I have about five minutes of homework left, I had gotten most of it done at Jameson's. But there is nothing left in this room to do and if I go back into the living room it will be far too awkward, and I just not ready to talk yet. I work on a few extra credit math equations—I hate math, I can't even imagine having to use it the real world. But I figure it won't hurt to get a few bonus points in case the next test doesn't go well. When I'm done with that I work on a poem for Macy and quickly come to realize that I have no hope to come up with anything worthwhile.

I silently berate myself for being so stupid and, trading a fun evening for the best relationship I have ever had. Did I get my dad's genes that seem to dictate poor abilities in the arena of relationships? But as far as I knew, he had never cheated, his connections just seemed to fizzle out. At least I had a little more style. Who was I kidding, I suck and I was wrong and I would go back and do it all differently if I could.

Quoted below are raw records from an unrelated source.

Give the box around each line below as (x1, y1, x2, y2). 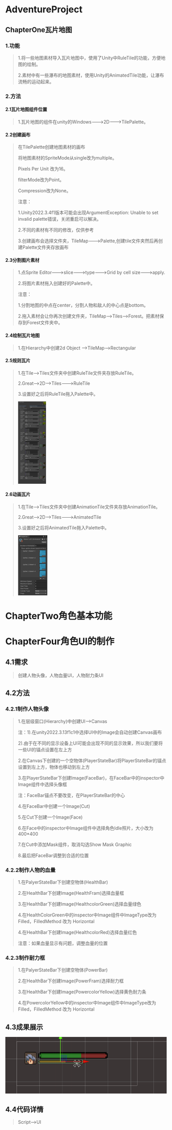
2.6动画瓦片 (5, 491, 31, 498)
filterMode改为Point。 (17, 176, 64, 183)
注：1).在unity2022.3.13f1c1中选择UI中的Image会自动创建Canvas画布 (17, 729, 162, 735)
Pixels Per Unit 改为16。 (17, 166, 68, 172)
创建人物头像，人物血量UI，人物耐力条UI (17, 672, 104, 678)
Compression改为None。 (17, 188, 71, 194)
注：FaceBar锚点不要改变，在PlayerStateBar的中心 (17, 792, 125, 798)
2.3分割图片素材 (5, 257, 40, 263)
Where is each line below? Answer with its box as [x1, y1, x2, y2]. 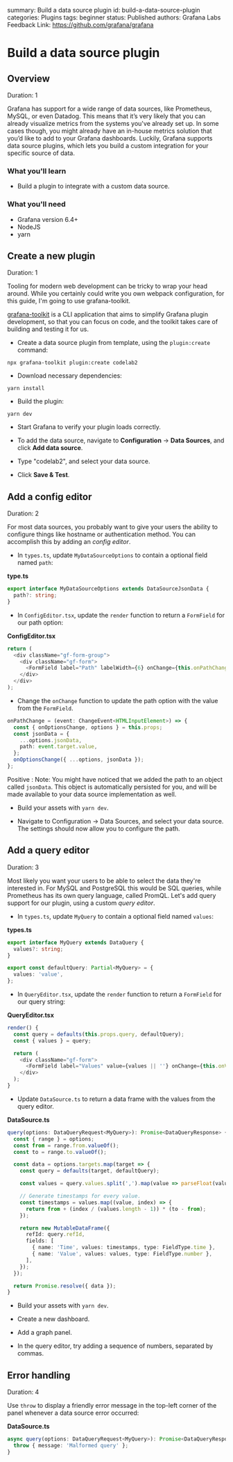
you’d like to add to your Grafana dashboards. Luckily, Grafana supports [7, 134, 213, 142]
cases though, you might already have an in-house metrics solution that [7, 127, 213, 135]
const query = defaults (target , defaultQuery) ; [19, 1168, 159, 1175]
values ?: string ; [13, 945, 64, 952]
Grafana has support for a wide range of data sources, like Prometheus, [7, 104, 212, 113]
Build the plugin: [17, 397, 64, 405]
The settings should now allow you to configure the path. [17, 824, 180, 833]
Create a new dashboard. [17, 1315, 90, 1324]
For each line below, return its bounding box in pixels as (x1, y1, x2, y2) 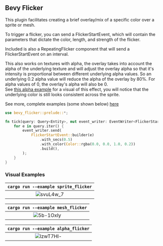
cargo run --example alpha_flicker (7, 226, 90, 231)
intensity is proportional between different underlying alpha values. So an (5, 70, 152, 77)
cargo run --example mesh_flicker (7, 205, 87, 211)
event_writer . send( (22, 128, 62, 133)
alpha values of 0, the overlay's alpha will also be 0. (5, 81, 108, 87)
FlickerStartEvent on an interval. (5, 51, 69, 57)
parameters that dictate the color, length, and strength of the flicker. (5, 36, 141, 42)
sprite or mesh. (5, 22, 35, 28)
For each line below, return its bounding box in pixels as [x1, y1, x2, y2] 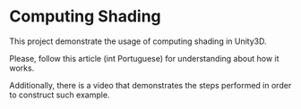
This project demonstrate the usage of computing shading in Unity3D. [9, 36, 267, 46]
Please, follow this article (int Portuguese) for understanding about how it [9, 53, 279, 63]
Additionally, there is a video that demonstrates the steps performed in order [9, 80, 292, 90]
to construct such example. [9, 89, 110, 100]
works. [9, 63, 35, 73]
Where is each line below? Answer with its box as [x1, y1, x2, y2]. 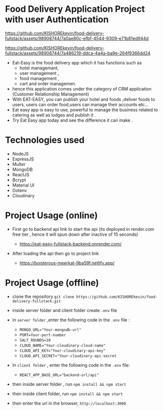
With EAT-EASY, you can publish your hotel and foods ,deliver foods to [12, 96, 156, 102]
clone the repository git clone [12, 293, 75, 299]
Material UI [12, 182, 35, 188]
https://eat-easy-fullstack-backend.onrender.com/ [19, 241, 122, 247]
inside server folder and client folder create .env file [12, 307, 117, 313]
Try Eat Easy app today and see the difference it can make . [12, 117, 133, 123]
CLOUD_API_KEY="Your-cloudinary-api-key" [19, 348, 106, 353]
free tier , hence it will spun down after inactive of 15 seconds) [12, 231, 138, 237]
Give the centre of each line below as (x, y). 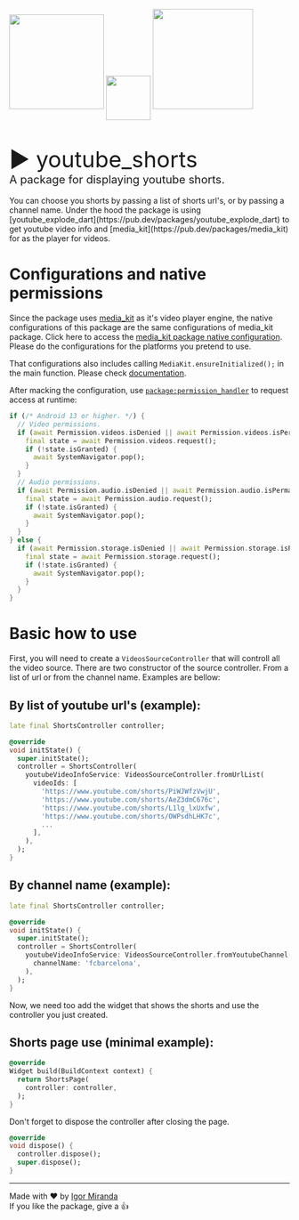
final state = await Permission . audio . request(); (119, 498)
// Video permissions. (59, 424)
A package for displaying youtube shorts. (117, 180)
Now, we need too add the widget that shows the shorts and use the (134, 1005)
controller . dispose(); (59, 1154)
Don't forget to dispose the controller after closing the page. (119, 1121)
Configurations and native (108, 275)
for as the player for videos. (60, 238)
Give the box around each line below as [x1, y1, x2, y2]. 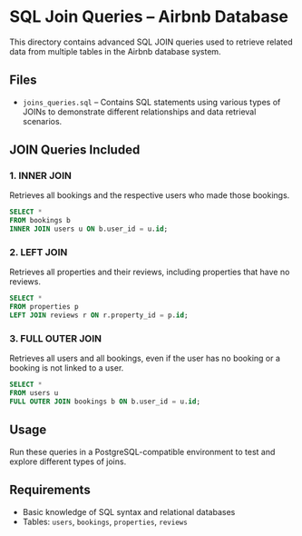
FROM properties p [9, 303, 79, 312]
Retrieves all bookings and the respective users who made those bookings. [9, 190, 290, 201]
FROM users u [9, 389, 59, 398]
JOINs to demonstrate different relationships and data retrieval [22, 106, 257, 117]
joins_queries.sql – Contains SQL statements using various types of [22, 96, 281, 107]
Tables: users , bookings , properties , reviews [22, 516, 188, 527]
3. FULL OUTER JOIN [9, 332, 102, 344]
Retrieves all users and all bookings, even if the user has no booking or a [9, 352, 281, 364]
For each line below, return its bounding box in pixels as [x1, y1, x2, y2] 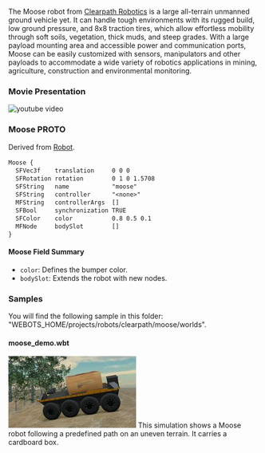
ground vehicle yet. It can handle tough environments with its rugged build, [8, 15, 255, 25]
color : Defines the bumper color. [19, 265, 128, 274]
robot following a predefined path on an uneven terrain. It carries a [8, 429, 227, 439]
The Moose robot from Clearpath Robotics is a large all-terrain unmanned [8, 7, 250, 16]
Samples [8, 293, 43, 304]
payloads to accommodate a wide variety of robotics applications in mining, [8, 57, 258, 67]
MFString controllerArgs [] [15, 199, 120, 207]
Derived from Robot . [8, 142, 75, 152]
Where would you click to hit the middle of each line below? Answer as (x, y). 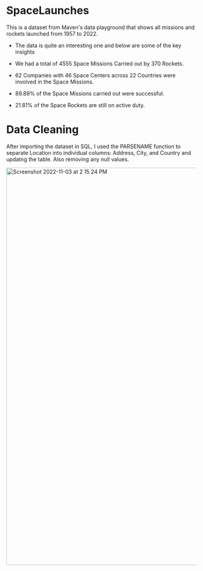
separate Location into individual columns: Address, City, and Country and (99, 152)
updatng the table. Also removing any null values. (68, 159)
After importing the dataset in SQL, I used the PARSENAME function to (94, 146)
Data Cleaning (43, 130)
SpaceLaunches (48, 11)
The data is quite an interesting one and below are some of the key (98, 45)
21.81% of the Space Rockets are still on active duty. (80, 105)
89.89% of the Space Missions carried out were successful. (89, 93)
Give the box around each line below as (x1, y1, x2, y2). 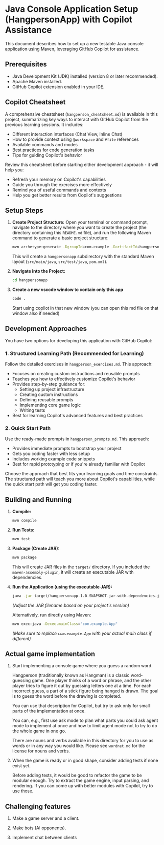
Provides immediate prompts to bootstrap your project (12, 446, 122, 452)
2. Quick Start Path (5, 425, 51, 432)
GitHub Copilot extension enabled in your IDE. (12, 84, 105, 90)
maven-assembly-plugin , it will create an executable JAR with (12, 569, 134, 575)
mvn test (12, 537, 30, 542)
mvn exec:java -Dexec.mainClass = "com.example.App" (12, 621, 118, 626)
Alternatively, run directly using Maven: (12, 612, 92, 617)
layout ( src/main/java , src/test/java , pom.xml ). (12, 259, 108, 264)
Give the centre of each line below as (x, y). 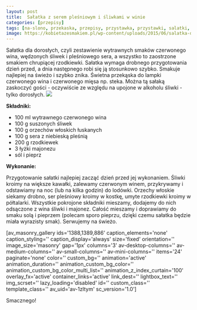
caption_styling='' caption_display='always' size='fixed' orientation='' (90, 239)
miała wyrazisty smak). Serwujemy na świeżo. (62, 222)
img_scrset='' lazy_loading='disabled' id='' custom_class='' (78, 283)
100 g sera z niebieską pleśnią (51, 136)
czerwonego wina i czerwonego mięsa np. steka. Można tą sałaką (86, 81)
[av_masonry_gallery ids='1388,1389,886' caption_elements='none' (87, 233)
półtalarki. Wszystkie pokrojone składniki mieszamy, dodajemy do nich (91, 203)
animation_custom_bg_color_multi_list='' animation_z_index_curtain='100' (95, 271)
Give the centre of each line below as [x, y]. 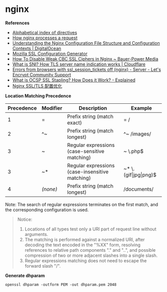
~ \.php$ [134, 151]
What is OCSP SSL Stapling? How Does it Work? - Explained [74, 80]
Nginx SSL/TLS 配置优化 [37, 86]
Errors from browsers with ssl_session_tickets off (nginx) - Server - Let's [87, 69]
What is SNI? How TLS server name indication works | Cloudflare [79, 64]
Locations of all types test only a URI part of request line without [90, 229]
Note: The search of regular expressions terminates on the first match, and [82, 204]
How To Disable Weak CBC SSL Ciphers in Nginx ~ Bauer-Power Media [85, 59]
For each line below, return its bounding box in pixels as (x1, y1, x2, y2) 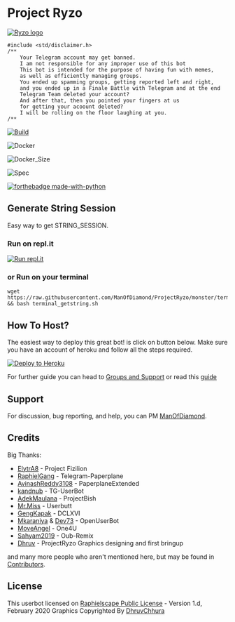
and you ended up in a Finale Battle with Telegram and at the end (20, 84, 220, 92)
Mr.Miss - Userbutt (17, 501, 72, 510)
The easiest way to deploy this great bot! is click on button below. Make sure (7, 338, 228, 347)
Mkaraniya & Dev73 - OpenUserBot (17, 516, 120, 524)
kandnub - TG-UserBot (17, 487, 84, 495)
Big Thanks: (7, 451, 42, 459)
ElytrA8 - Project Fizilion (17, 464, 87, 472)
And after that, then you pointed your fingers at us (20, 97, 180, 104)
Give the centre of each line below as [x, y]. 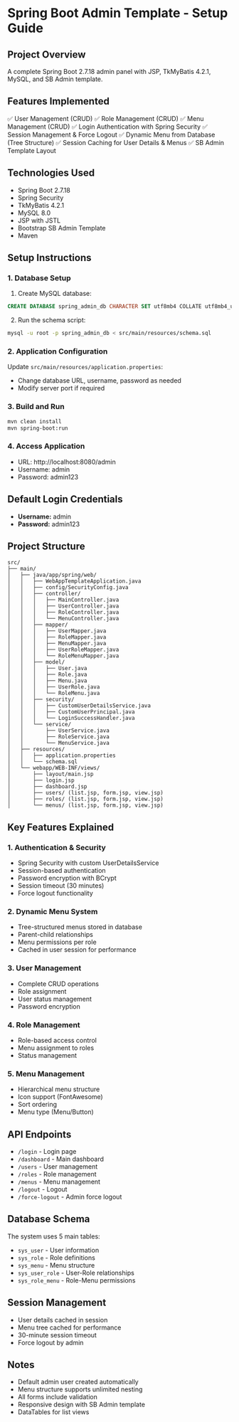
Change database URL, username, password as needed [99, 381]
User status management [55, 999]
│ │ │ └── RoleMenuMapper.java [63, 656]
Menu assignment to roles [56, 1048]
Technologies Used [51, 173]
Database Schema [49, 1219]
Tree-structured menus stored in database [80, 927]
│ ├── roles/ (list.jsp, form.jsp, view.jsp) [85, 799]
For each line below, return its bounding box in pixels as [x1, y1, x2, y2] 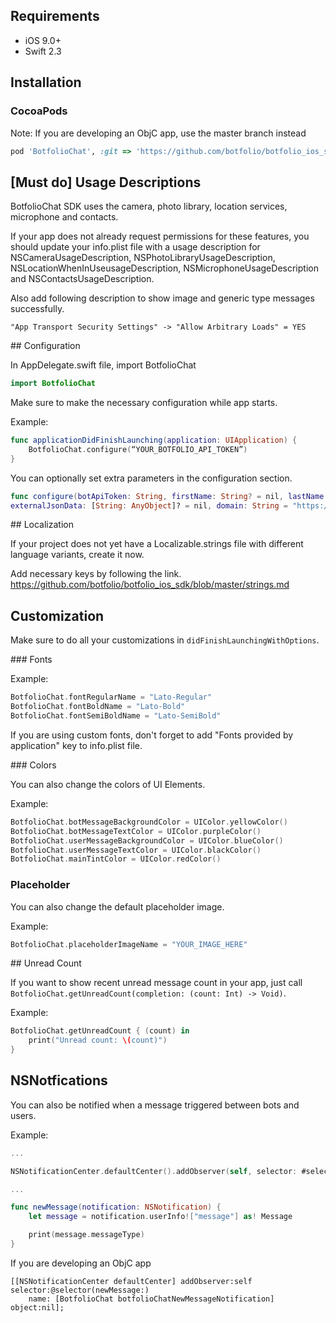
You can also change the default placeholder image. [10, 900, 225, 913]
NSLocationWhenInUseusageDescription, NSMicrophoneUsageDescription [10, 262, 319, 274]
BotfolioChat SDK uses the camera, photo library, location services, [10, 200, 288, 213]
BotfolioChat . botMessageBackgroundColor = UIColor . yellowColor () [10, 817, 288, 827]
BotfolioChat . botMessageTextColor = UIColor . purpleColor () [10, 826, 262, 836]
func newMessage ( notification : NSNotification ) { [10, 1202, 222, 1213]
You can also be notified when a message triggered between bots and [10, 1099, 300, 1111]
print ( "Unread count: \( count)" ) [28, 1035, 168, 1046]

If Macy and I had still been together everything would have been different. She would have talked me down when I came across the envelope that held words that cut me so deeply. The worst thing was, that was the exact opposite of their intent. I would have gone to Macy and told her everything and showed her my findings immediately where she would have listened, held me and encouraged me to talk to my father, guided me through my emotions, explained to me what I couldn't see for myself. I most likely would have heeded her advice and our lives wouldn't be this tumultuous mess that I had imported.

I had spent so much of my life alternating between pulling my father close and pushing him away. I remember when I was ten and didn't want him to go back to work after he had been shot. I had pushed every button I knew how, so that he wouldn't return to full duty. But of course nothing worked. His life, goals, and job were bigger than me. And what did I expect anyway? For him to give up everything just to satisfy the whim of a ten year old boy?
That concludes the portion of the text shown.